Der Verlust an Produktivität, die aufwendige und endlose Ausbildung und zunehmend komplexere Wartungserfordernisse, die die Technik der heutigen Computersysteme mit sich bringt, verbrauchen knappe Ressourcen und kosten viele Unternehmen jährlich Millionen von Dollars. Vernünftiger wäre es, diese Dollars und andere Mittel in neue Anwendungen zu stecken, die das wirtschaftliche Ergebnis des Unternehmens verbessern oder die Qualität, der den Kunden des Unternehmens gebotenen Leistungen, erhöhen. Diese Meinung vertrat Charles P. Lecht auf einem Symposium von Kienzle. Hier Auszüge des Lecht-Vortrages:

Daß es viele Beobachter gibt, die den amerikanischen Markt für unbegrenzt halten, spricht mehr für den Bedarf an Automatisierung, denn für Fähigkeit Automatisierungsmittel wirksam einzusetzen. Die Fähigkeit der amerikanischen Wirtschaft, das vorhandene Potential des Computers voll zu nutzen, leidet unter der Knappheit an qualifizierten Computer-Experten. Laut amtlicher Statistik gab es 1978 nur 247 000 Programmierer und 152 000 Systemanalytiker in den Vereinigten Staaten - kaum genug, um vorhandene Einrichtungen zu bemannen. Da der Bestand an General Purpose Computersystemen bis 1980 auf 300 000 anwachsen wird (zuzüglich Mikrocomputer und Special Purpose Minis), wird die US-Wirtschaft keinen vollen Nutzen aus dieser anhaltenden Automatisierung ziehen können, sofern nicht anders als bisher automatisiert wird.

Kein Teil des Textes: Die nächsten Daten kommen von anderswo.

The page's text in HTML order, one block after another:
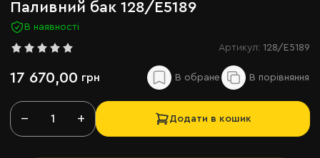
Паливний бак 128/E5189
В наявності
Артикул: 128/E5189
17 670,00 грн
− + Додати в кошик
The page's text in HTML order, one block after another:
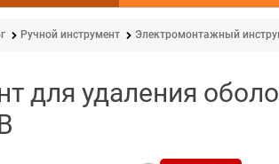
Ручной инструмент Электромонтажный
для удаления
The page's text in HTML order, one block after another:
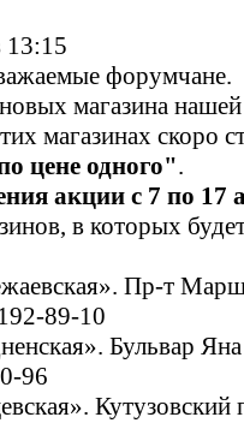
13:15
форумчане.
магазина
магазинах скоро
цене одного".
акции с 7 по 17
в которых
Пр-т
89-10
Бульвар
96
Кутузовский
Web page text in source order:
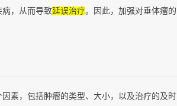
病，从而导致延误治疗。因此，加强对垂体瘤的
素，包括肿瘤的类型、大小，以及治疗的及时
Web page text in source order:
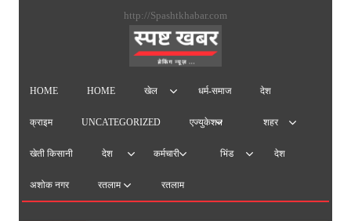
http://Spashtkhabar.com
HOME HOME खेल धर्म-समाज देश
क्राइम UNCATEGORIZED एज्युकेशन शहर
खेती किसानी देश कर्मचारी भिंड देश
अशोक नगर रतलाम रतलाम
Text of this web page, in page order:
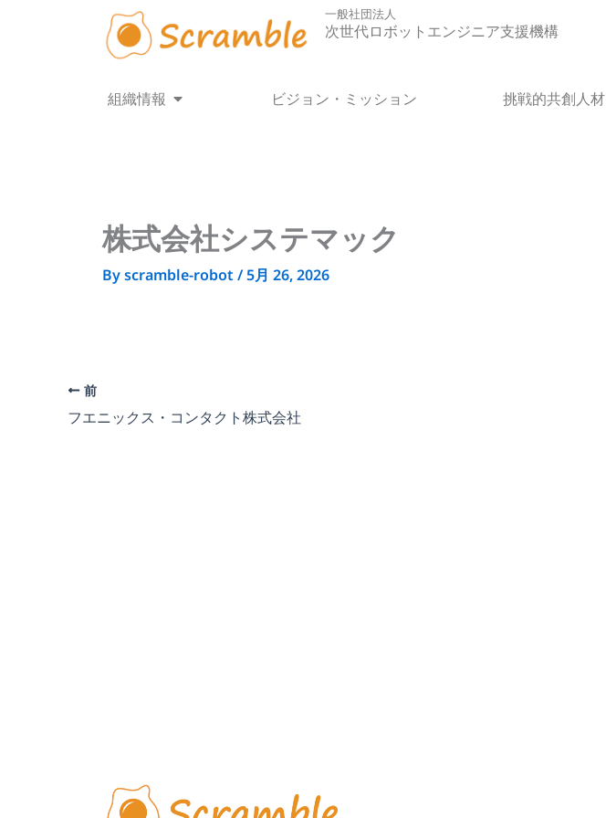
一般社団法人
次世代ロボットエンジニア支援機構
組織情報 Open 組織情報 ビジョン・ミッション 挑戦的共創人材
株式会社システマック
Byscramble-robot /5月 26, 2026
前
フエニックス・コンタクト株式会社
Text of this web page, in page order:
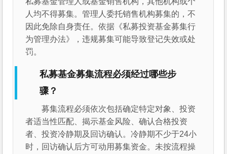
人均不得募集。管理人委托销售机构募集的，不
因此免除自身责任。依据《私募投资基金募集行
为管理办法》，违规募集可能导致登记失效或处
罚。
私募基金募集流程必须经过哪些步
骤？
募集流程必须依次包括确定特定对象、投资
者适当性匹配、揭示基金风险、确认合格投资
者、投资冷静期及回访确认。冷静期不少于24小
时，回访确认后方可动用募集资金。未按流程操
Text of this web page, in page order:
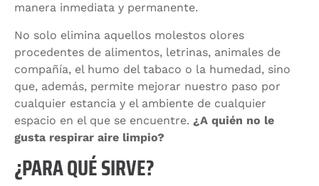
manera inmediata y permanente.
No solo elimina aquellos molestos olores
procedentes de alimentos, letrinas, animales de
compañía, el humo del tabaco o la humedad, sino
que, además, permite mejorar nuestro paso por
cualquier estancia y el ambiente de cualquier
espacio en el que se encuentre. ¿A quién no le
gusta respirar aire limpio?
¿PARA QUÉ SIRVE?
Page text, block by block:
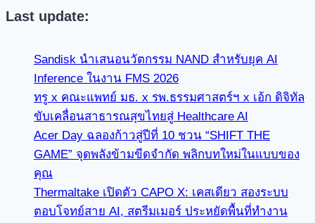
Last update:
Sandisk นำเสนอนวัตกรรม NAND สำหรับยุค AI
Inference ในงาน FMS 2026
ทรู x คณะแพทย์ มธ. x รพ.ธรรมศาสตร์ฯ x เอ้ก ดิจิทัล
ขับเคลื่อนสาธารณสุขไทยสู่ Healthcare AI
Acer Day ฉลองก้าวสู่ปีที่ 10 ชวน “SHIFT THE
GAME” จุดพลังข้ามขีดจำกัด พลิกบทใหม่ในแบบของ
คุณ
Thermaltake เปิดตัว CAPO X: เคสเดียว สองระบบ
ตอบโจทย์สาย AI, สตรีมเมอร์ ประหยัดพื้นที่ทำงาน
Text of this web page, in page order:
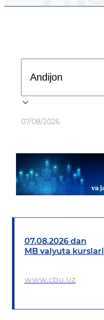
07/08/2026
07.08.2026 dan
MB valyuta kurslari
www.cbu.uz
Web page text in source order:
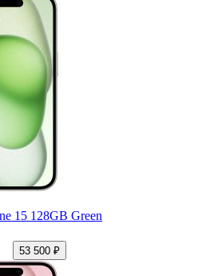
15 128GB Green
53 500 ₽
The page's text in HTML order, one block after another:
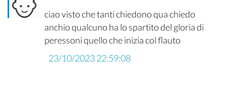
ciao visto che tanti chiedono qua chiedo
anchio qualcuno ha lo spartito del gloria di
peressoni quello che inizia col flauto
23/10/2023 22:59:08
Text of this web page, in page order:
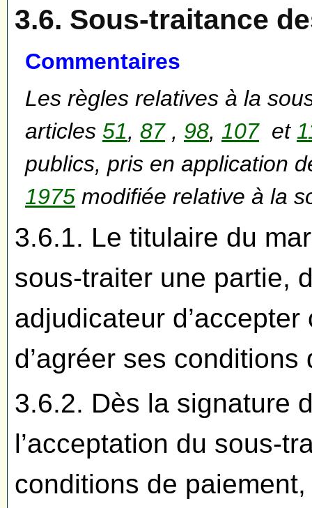
3.6. Sous-traitance
Commentaires
Les règles relatives à la
articles 51, 87, 98, 107et
publics, pris en application
1975 modifiée relative à la
3.6.1. Le titulaire du
sous-traiter une partie,
adjudicateur
d’agréer ses conditions
3.6.2. Dès la signature
l’acceptation du sous-
conditions de
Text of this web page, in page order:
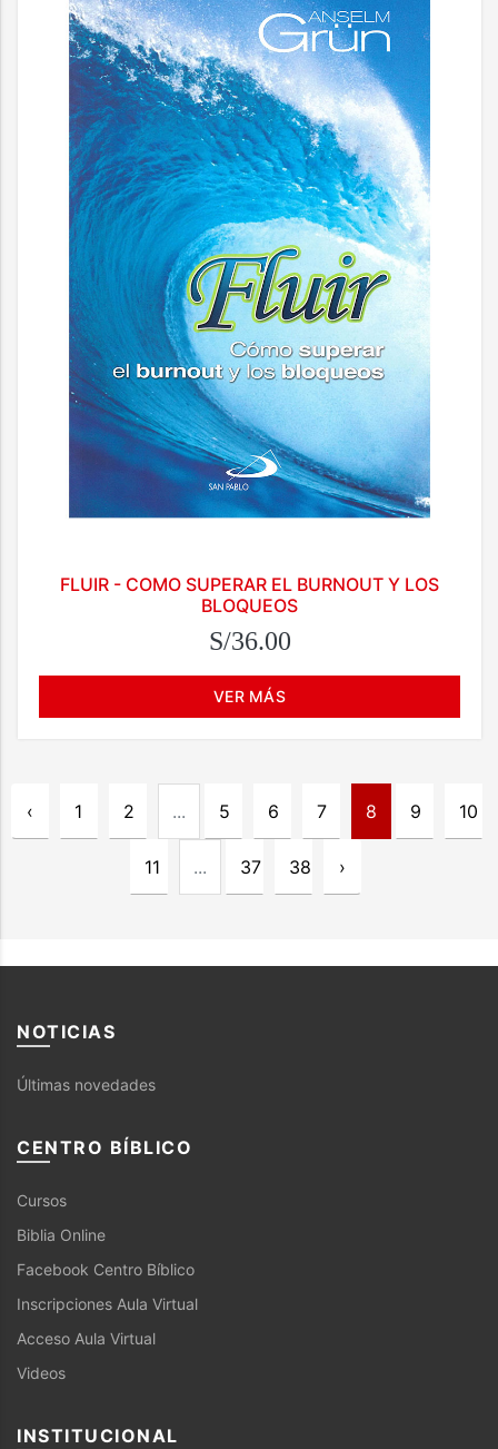
FLUIR - COMO SUPERAR EL BURNOUT Y LOS
BLOQUEOS
S/36.00
VER MÁS
‹ 1 2 ... 5 6 7 8 9 10
11 ... 37 38 ›
NOTICIAS
Últimas novedades
CENTRO BÍBLICO
Cursos
Biblia Online
Facebook Centro Bíblico
Inscripciones Aula Virtual
Acceso Aula Virtual
Videos
INSTITUCIONAL
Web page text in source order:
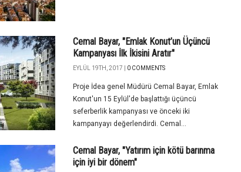
Cemal Bayar, "Emlak Konut’un Üçüncü
Kampanyası İlk İkisini Aratır"
EYLÜL 19TH, 2017 | 0 COMMENTS
Proje İdea genel Müdürü Cemal Bayar, Emlak
Konut'un 15 Eylül'de başlattığı üçüncü
seferberlik kampanyası ve önceki iki
kampanyayı değerlendirdi. Cemal...
Cemal Bayar, "Yatırım için kötü barınma
için iyi bir dönem"
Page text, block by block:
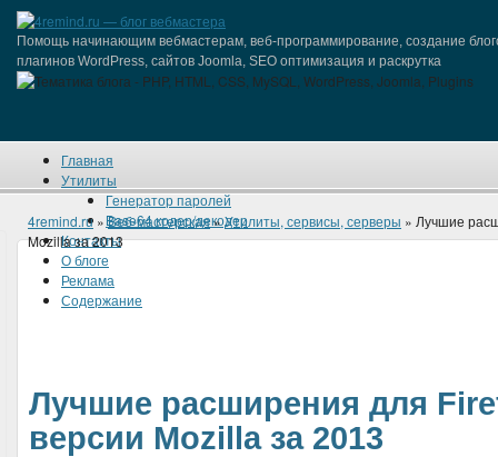
Помощь начинающим вебмастерам, веб-программирование, создание
плагинов WordPress, сайтов Joomla, SEO оптимизация и раскрутка
Главная
Утилиты
Генератор паролей
Base64 кодер/декодер
Контакты
О блоге
Реклама
Содержание
4remind.ru »Веб-мастерская»Утилиты, сервисы, серверы » Лучшие
Mozilla за 2013
Лучшие расширения для
версии Mozilla за 2013
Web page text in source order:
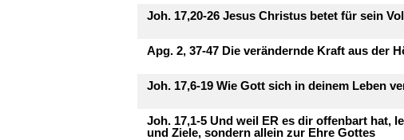
Joh. 17,20-26 Jesus Christus betet für sein
Apg. 2, 37-47 Die verändernde Kraft aus der
Joh. 17,6-19 Wie Gott sich in deinem Leben
Joh. 17,1-5 Und weil ER es dir offenbart hat,
und Ziele, sondern allein zur Ehre Gottes
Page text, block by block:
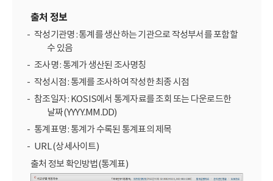
출처 정보
작성기관명 : 통계를 생산하는 기관으로 작성부서를 포함할
수 있음
조사명 : 통계가 생산된 조사명칭
작성시점 : 통계를 조사하여 작성한 최종 시점
참조일자 : KOSIS에서 통계자료를 조회 또는 다운로드한
날짜(YYYY.MM.DD)
통계표명 : 통계가 수록된 통계표의 제목
URL (상세사이트)
출처 정보 확인방법(통계표)
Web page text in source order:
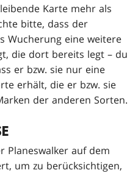
Karte mehr als
bitte, dass der
Wucherung eine weitere
die dort bereits legt – du
er bzw. sie nur eine
erhält, die er bzw. sie
der anderen Sorten.
Planeswalker auf dem
um zu berücksichtigen,
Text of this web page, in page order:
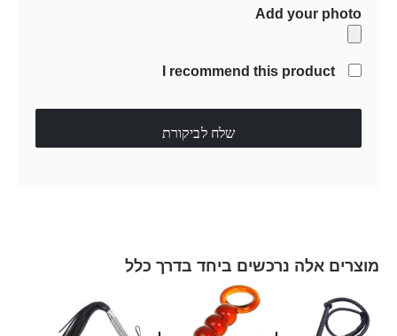
Add your photo
I recommend this product
שלח לביקורת
מוצרים אלה נרכשים ביחד בדרך כלל
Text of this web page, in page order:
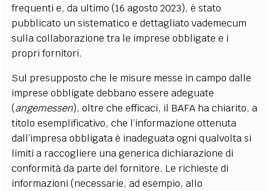
frequenti e, da ultimo (16 agosto 2023), è stato
pubblicato un sistematico e dettagliato vademecum
sulla collaborazione tra le imprese obbligate e i
propri fornitori.
Sul presupposto che le misure messe in campo dalle
imprese obbligate debbano essere adeguate
(angemessen), oltre che efficaci, il BAFA ha chiarito, a
titolo esemplificativo, che l’informazione ottenuta
dall’impresa obbligata è inadeguata ogni qualvolta si
limiti a raccogliere una generica dichiarazione di
conformità da parte del fornitore. Le richieste di
informazioni (necessarie, ad esempio, allo
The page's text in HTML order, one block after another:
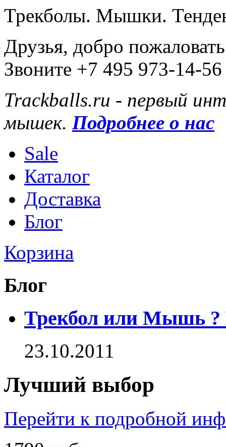
Трекболы. Мышки.
Друзья, добро
Звоните +7 495 973-14-56
Trackballs.ru - первый
мышек. Подробнее о нас
Sale
Каталог
Доставка
Блог
Корзина
Блог
Трекбол или Мышь
23.10.2011
Лучший выбор
Перейти к подробной
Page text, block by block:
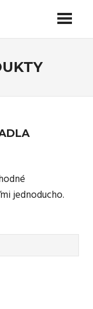
články? Nejaký veľa
svoju firmu a
jednoducho.
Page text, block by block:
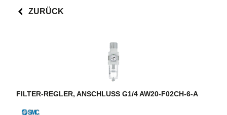
ZURÜCK
FILTER-REGLER, ANSCHLUSS G1/4 AW20-F02CH-6-A
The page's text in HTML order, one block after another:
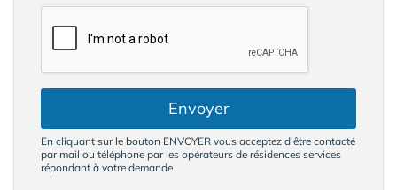
Envoyer
En cliquant sur le bouton ENVOYER vous acceptez d’être contacté
par mail ou téléphone par les opérateurs de résidences services
répondant à votre demande

Die amerikanischen Computer-Hersteller haben die Notwendigkeit dieses Wandels voll erkannt. Obwohl es durchaus Leute gibt, die der Meinung sind, der Knappheit auf personeller Seite sei am besten durch erhöhte Ausbildungsanstrengungen zu begegnen, setzt sich mehr und mehr die Erkenntnis durch, daß die Lösung in der Bereitstellung eines intelligenteren, den Bedürfnissen einer größeren Anzahl von Menschen angepaßten Computersystems liegt. Der gegenwärtige Trend spricht eindeutig für das letztere Ziel. Obwohl es außer Zweifel steht, daß weitergehende Verbesserungen den Endbenutzern der Computertechnik nutzen werden, gibt es weltweit agierende Unternehmen, die sich mit der Erforschung, der Entwicklung und der Herstellung dieser Technologie befasse, die die Auswirkungen auf ihre eigene Zukunft untersuchen. Verbesserungen im Preis-/Leistungsverhältnis beschleunigen den Wertverlust bereits ausgelieferter Systeme und machen es erforderlich das bisherige Produktangebot mit Zusatzprodukten zu erweitern sowie die Kosten der Fertigung, der Verkaufsunterstützung und der Kundenbetreuung zu drücken. Im Augenblick entwickelt sich das Thema Kundenbetreuung zur bedeutendsten Möglichkeit der 80er Jahre, das Produktangebot zu erweitern

- wobei die Frage ist, wie Endbenutzer

- Personalkosten durch Hardware oder Software ersetzen können. Abbildung 1 zeigt die Pläne eines Herstellers für die Verbesserung seines Umsatz-Potentials durch die Bereitstellung von entbündelten, frei wählbaren Software-Einheiten (darunter mikrocodierten). Ein immer größerer Teil dessen, was früher als Anwendungscode des Endbenutzers galt, ist im Laufe der vergangenen zehn Jahre in die Domäne des IBM-Control-Programming (SCP) gelangt (beziehungsweise Teilkomponenten von SCP, die jetzt als Software-Produkte mit separat ausgewiesenen Preisen geführt werden). Die Technology Analysis Group von ACT glaubt, daß in den frühen 80er Jahren im Durchschnitt ungefähr 70 bis 80 Prozent des gesamten Komplexes Software/ Firmware in IBM-Systemen unter der Kontrolle (und dem Schutz) von IBM stehen wird und daß von diesem Code nur 20 bis 30 Prozent von den IBM-Kunden selbst geschrieben wird Diese Strategie sollte sie erfolgreich sein, dürfte die für Endbenutzer noch sichtbare Komplexität vermindern und gleichzeitig die zukünftigen Einnahmequellen der IBM sichern. Andere Hersteller werden zweifellos nachziehen.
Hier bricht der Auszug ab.